Netdev Archive on lore.kernel.org
 help / color / Atom feed
From: Vlad Buslov <vladbu@mellanox.com>
To: netdev@vger.kernel.org
Cc: jhs@mojatatu.com, xiyou.wangcong@gmail.com, jiri@resnulli.us,
	davem@davemloft.net, ast@kernel.org, daniel@iogearbox.net,
	Vlad Buslov <vladbu@mellanox.com>
Subject: [PATCH net-next v4 17/17] net: sched: unlock rules update API
Date: Mon, 11 Feb 2019 10:55:48 +0200
Message-ID: <20190211085548.7190-18-vladbu@mellanox.com> (raw)
In-Reply-To: <20190211085548.7190-1-vladbu@mellanox.com>

Register netlink protocol handlers for message types RTM_NEWTFILTER,
RTM_DELTFILTER, RTM_GETTFILTER as unlocked. Set rtnl_held variable that
tracks rtnl mutex state to be false by default.

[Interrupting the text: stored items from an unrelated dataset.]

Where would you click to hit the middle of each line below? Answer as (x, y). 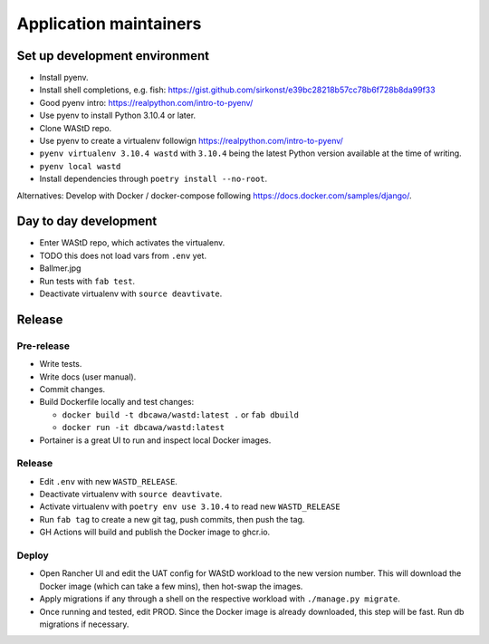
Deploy (33, 555)
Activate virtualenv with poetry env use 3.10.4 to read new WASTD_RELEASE (190, 506)
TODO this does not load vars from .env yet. (123, 255)
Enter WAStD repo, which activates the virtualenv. (132, 243)
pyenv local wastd (80, 166)
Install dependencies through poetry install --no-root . (153, 179)
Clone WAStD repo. (76, 128)
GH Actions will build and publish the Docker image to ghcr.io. (155, 532)
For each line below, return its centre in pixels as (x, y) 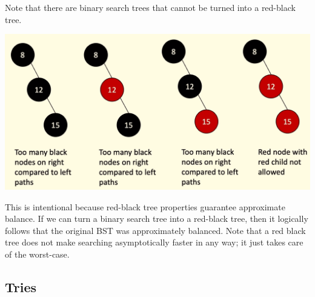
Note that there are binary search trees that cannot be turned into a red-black (150, 7)
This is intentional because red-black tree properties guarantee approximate (145, 206)
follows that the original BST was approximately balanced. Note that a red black (155, 230)
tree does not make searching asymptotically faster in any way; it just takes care (154, 242)
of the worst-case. (37, 254)
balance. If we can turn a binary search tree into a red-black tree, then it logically (157, 219)
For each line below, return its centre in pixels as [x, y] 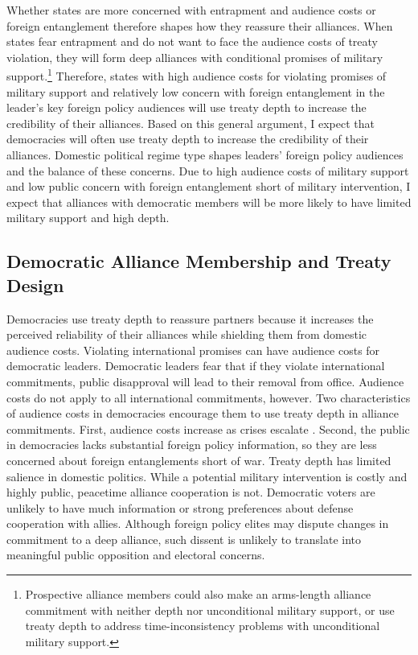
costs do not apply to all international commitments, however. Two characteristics [209, 397]
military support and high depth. [88, 218]
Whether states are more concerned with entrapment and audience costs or [191, 10]
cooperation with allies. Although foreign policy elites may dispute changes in [198, 523]
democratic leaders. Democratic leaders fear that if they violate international [196, 366]
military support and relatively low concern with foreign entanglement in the [196, 91]
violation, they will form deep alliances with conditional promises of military [195, 57]
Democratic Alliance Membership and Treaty [199, 261]
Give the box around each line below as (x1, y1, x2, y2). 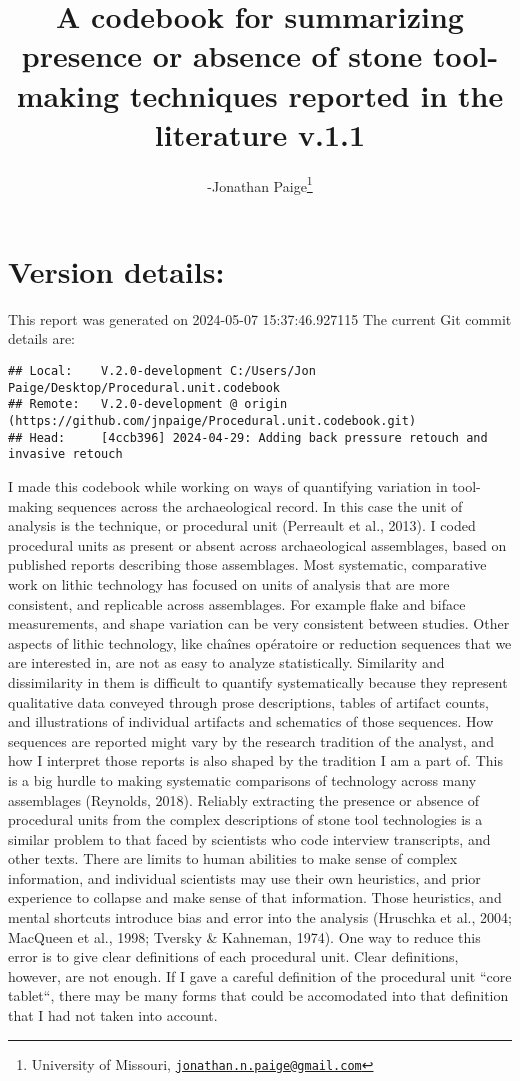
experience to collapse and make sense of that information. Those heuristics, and (8, 887, 502, 908)
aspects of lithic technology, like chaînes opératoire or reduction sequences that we (8, 632, 512, 653)
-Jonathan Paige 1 (207, 172, 313, 196)
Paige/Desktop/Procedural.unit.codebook (8, 380, 281, 395)
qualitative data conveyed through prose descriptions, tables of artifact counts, (8, 691, 489, 712)
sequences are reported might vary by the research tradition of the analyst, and (8, 730, 494, 751)
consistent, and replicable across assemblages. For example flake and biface (8, 593, 466, 614)
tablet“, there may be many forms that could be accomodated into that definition (8, 985, 509, 1006)
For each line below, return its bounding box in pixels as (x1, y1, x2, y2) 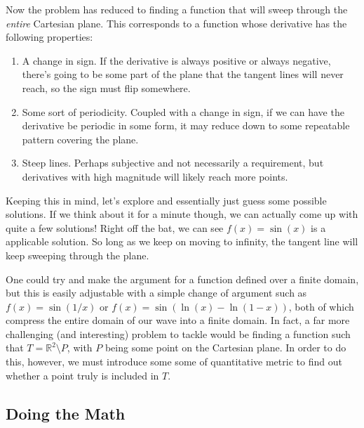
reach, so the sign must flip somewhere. (22, 80, 191, 95)
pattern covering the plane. (22, 131, 139, 146)
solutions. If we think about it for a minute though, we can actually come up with (6, 207, 358, 221)
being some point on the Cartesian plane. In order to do (105, 340, 346, 355)
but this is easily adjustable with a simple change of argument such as (6, 285, 307, 300)
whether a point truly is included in (6, 368, 159, 382)
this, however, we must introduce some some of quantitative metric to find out (6, 354, 342, 369)
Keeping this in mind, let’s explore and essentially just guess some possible (6, 193, 327, 207)
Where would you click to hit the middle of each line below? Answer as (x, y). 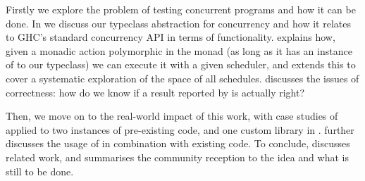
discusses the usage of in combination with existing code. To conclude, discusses (178, 143)
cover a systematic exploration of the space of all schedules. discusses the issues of (182, 78)
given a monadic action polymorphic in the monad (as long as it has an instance (179, 50)
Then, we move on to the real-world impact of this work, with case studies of (172, 116)
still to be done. (40, 171)
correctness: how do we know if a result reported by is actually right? (155, 92)
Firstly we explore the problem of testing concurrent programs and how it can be (181, 9)
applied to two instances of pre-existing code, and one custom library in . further (180, 129)
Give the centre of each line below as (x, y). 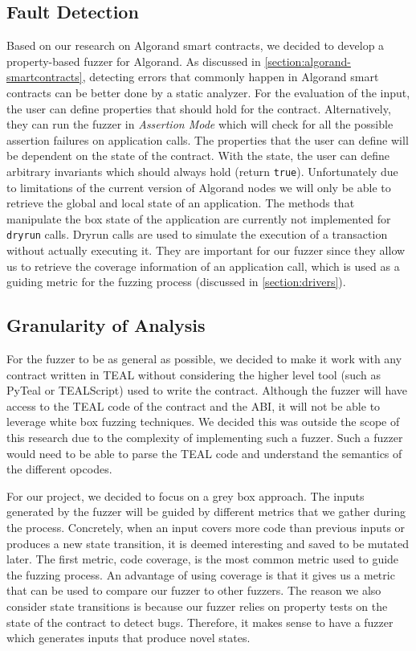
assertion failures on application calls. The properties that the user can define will (208, 139)
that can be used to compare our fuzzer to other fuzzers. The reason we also (194, 590)
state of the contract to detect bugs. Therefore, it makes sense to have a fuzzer (200, 622)
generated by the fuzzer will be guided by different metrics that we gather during (206, 512)
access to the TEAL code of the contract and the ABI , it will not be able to (194, 405)
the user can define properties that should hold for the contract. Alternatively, (199, 108)
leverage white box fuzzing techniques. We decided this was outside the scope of (203, 422)
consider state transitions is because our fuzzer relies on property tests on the (197, 606)
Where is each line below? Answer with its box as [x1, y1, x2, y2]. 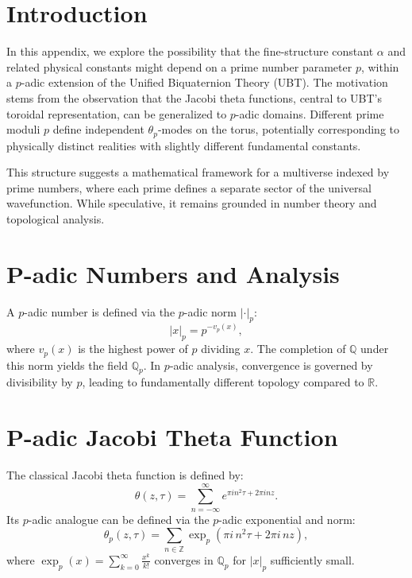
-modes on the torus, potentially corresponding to [157, 121, 399, 138]
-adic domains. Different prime [235, 105, 384, 122]
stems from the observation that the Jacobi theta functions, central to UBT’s [6, 89, 382, 106]
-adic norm [183, 303, 237, 320]
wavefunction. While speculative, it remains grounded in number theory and [6, 195, 377, 211]
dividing [201, 340, 241, 357]
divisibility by [6, 374, 73, 390]
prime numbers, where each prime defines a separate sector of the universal [6, 179, 372, 196]
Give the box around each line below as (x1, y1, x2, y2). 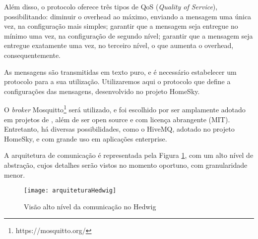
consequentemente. (4, 49, 61, 60)
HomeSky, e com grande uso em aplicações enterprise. (4, 133, 167, 143)
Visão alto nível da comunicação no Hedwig (24, 201, 156, 211)
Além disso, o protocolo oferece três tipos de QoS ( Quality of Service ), (4, 1, 218, 11)
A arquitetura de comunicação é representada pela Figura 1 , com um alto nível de (4, 150, 254, 160)
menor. (4, 169, 25, 180)
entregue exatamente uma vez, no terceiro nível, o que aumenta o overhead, (4, 40, 234, 50)
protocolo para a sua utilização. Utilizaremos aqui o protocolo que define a (4, 76, 231, 87)
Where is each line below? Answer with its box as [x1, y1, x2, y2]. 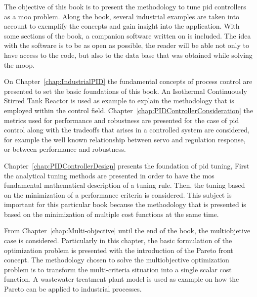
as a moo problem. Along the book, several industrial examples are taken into [4, 11, 240, 21]
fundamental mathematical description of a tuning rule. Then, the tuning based [4, 180, 245, 190]
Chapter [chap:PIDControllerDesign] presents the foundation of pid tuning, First [4, 160, 250, 170]
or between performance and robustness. [4, 144, 126, 154]
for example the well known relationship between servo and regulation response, [4, 134, 246, 144]
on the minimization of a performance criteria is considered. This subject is [4, 189, 232, 200]
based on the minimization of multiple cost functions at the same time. [4, 209, 219, 219]
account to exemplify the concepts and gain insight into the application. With [4, 21, 240, 31]
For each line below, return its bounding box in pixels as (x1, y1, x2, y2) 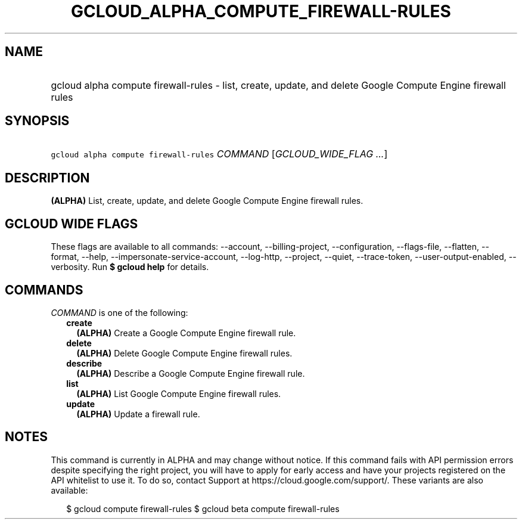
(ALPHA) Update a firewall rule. (76, 408, 200, 419)
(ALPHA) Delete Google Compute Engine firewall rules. (76, 348, 293, 358)
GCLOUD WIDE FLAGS (5, 216, 138, 231)
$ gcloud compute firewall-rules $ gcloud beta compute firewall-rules (66, 503, 340, 514)
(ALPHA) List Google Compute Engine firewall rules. (76, 388, 281, 399)
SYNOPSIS (5, 113, 70, 129)
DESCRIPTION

Introduce tcf_proto_is_unlocked() helper that is used to check
tcf_proto_ops->flag to determine if ops can be called without taking rtnl
lock. Manually lookup Qdisc, class and block in rule update handlers.
Verify that both Qdisc ops and proto ops are unlocked before using any of
their callbacks, and obtain rtnl lock otherwise.

Signed-off-by: Vlad Buslov <vladbu@mellanox.com>
Acked-by: Jiri Pirko <jiri@mellanox.com>
---
 net/sched/cls_api.c | 131 +++++++++++++++++++++++++++++++++++++++++++++-------
 1 file changed, 114 insertions(+), 17 deletions(-)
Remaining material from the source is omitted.